Collect every line in the records below that contains the word "Signs".

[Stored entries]
━━━━━━━━━━━━━━━━━━━━━━━━━━━━━━

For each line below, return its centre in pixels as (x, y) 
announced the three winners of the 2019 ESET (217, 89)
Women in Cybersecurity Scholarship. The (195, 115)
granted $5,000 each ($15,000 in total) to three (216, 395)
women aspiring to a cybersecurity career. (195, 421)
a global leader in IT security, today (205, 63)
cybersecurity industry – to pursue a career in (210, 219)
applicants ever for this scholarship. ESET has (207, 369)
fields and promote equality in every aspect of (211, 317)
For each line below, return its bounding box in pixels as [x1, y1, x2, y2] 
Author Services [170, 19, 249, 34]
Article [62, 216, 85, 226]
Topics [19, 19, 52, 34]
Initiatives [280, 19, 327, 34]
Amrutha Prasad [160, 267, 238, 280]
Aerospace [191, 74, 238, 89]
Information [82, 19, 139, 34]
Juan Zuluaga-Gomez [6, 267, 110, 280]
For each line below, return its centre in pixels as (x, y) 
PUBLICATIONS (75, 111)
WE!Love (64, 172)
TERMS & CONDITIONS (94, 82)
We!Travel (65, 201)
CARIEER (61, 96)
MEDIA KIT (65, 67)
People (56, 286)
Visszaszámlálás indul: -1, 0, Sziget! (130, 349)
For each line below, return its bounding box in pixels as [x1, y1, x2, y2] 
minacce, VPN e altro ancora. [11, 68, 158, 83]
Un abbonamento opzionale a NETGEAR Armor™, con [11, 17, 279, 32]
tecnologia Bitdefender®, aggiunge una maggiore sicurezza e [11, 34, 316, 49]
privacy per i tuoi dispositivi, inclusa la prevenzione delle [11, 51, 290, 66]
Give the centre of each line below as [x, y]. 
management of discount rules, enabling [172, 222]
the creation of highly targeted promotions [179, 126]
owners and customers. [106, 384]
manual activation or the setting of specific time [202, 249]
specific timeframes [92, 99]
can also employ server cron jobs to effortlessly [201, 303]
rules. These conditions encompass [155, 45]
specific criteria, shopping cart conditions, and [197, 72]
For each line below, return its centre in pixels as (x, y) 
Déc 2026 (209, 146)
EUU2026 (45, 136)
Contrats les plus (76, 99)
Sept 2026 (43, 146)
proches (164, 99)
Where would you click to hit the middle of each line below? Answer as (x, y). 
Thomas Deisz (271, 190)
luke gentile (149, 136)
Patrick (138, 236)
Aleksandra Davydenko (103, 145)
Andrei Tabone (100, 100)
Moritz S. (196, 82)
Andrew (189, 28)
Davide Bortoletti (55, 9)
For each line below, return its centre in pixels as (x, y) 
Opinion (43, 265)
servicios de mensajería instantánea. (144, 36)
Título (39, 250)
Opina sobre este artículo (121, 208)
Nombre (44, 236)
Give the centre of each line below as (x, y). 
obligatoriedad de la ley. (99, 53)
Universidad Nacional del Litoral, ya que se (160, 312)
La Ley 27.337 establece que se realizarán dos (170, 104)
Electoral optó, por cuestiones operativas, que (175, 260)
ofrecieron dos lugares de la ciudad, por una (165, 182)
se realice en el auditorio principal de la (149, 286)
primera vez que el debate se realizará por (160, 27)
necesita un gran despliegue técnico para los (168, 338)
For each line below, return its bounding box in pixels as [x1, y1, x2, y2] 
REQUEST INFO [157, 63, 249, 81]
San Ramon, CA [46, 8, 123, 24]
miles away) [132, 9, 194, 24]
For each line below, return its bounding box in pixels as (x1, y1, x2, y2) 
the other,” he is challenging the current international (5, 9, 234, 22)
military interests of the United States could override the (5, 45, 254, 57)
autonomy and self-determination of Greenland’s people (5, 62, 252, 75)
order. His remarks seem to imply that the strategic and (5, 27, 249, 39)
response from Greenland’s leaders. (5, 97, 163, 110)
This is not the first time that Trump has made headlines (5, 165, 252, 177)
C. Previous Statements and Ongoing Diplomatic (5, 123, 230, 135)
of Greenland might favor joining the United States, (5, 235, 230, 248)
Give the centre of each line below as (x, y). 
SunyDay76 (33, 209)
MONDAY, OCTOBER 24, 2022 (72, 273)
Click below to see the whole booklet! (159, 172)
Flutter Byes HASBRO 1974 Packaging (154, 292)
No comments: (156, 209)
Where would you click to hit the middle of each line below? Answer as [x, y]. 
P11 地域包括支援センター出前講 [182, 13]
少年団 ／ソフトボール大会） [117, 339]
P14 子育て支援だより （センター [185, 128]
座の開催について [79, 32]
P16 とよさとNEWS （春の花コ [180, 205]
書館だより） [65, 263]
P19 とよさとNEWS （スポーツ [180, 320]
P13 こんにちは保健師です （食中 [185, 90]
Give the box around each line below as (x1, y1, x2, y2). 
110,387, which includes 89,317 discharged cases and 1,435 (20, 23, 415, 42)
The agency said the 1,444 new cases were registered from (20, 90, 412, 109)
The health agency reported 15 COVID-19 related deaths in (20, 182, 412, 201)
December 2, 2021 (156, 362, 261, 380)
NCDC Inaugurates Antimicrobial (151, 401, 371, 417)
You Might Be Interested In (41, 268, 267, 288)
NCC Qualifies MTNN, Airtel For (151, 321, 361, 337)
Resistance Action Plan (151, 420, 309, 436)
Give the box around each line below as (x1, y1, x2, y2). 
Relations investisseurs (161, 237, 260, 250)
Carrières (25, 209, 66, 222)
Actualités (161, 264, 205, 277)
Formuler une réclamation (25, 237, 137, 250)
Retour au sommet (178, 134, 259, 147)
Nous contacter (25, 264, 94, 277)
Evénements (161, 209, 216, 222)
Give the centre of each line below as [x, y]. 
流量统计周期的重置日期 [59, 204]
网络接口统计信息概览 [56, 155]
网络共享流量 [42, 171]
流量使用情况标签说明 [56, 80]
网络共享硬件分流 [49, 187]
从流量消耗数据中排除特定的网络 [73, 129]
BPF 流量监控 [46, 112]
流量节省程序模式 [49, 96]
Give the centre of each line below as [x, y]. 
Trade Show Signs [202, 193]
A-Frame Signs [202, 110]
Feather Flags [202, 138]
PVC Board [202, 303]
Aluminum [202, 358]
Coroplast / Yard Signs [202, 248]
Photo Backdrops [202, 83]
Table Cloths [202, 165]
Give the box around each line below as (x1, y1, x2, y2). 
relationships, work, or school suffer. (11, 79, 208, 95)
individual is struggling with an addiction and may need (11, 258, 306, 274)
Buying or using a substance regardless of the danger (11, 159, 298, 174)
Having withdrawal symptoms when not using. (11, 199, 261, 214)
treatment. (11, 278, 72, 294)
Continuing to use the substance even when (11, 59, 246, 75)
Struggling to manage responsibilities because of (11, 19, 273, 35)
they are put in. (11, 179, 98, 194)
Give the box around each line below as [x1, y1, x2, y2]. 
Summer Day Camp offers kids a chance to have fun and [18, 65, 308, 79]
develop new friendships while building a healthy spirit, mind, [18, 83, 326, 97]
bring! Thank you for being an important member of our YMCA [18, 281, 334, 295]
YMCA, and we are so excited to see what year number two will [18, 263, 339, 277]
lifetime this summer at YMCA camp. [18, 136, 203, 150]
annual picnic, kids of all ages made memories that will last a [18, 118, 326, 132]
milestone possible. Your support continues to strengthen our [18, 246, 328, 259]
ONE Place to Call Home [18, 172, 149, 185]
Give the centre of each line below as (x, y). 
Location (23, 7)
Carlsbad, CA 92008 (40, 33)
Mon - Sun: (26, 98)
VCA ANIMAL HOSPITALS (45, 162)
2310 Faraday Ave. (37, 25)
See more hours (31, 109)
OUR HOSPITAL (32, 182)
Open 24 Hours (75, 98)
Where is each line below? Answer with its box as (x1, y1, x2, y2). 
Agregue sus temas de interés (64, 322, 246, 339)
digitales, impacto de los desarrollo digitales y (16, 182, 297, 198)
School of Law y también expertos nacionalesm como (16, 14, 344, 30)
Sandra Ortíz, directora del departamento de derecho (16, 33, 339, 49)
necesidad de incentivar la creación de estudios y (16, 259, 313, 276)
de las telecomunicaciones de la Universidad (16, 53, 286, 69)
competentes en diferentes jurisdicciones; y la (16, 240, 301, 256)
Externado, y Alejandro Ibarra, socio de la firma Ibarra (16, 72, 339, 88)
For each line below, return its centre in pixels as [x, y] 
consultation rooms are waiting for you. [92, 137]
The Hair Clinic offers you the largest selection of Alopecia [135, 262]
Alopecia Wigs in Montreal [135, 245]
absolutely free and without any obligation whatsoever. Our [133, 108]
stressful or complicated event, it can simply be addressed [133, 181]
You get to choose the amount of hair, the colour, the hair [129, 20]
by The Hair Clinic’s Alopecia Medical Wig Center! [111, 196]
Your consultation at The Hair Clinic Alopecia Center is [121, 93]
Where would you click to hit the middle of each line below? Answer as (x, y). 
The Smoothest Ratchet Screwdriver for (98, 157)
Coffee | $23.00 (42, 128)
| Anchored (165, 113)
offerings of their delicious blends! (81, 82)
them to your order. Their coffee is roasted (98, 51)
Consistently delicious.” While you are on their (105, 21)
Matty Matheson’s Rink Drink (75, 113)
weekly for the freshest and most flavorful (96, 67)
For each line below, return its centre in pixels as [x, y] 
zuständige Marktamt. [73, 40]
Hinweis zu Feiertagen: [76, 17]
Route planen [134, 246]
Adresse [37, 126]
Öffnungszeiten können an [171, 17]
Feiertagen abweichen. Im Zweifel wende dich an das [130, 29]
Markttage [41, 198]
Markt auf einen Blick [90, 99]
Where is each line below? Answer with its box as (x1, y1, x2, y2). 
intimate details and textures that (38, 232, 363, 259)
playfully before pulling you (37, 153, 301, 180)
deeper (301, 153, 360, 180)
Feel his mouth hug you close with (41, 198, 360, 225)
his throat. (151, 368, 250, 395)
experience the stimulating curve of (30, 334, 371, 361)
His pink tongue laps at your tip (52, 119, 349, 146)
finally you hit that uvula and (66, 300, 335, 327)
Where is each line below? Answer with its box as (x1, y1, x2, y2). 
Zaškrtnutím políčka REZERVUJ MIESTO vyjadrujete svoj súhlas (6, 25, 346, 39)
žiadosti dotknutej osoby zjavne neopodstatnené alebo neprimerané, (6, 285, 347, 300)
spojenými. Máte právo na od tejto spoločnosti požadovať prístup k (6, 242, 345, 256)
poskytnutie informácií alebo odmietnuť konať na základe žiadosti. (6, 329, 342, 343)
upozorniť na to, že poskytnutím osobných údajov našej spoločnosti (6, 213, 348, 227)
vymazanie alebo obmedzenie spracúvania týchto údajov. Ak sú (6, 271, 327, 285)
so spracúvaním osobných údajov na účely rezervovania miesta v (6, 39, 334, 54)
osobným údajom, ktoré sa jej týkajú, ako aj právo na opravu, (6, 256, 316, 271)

━━━━━━━━━━━━━━━━━━━━━━━━━━━━━━

◆ OUTPUT OF THE EXERCISE ◆
Trade Show Signs [202, 193]
A-Frame Signs [202, 110]
Coroplast / Yard Signs [202, 248]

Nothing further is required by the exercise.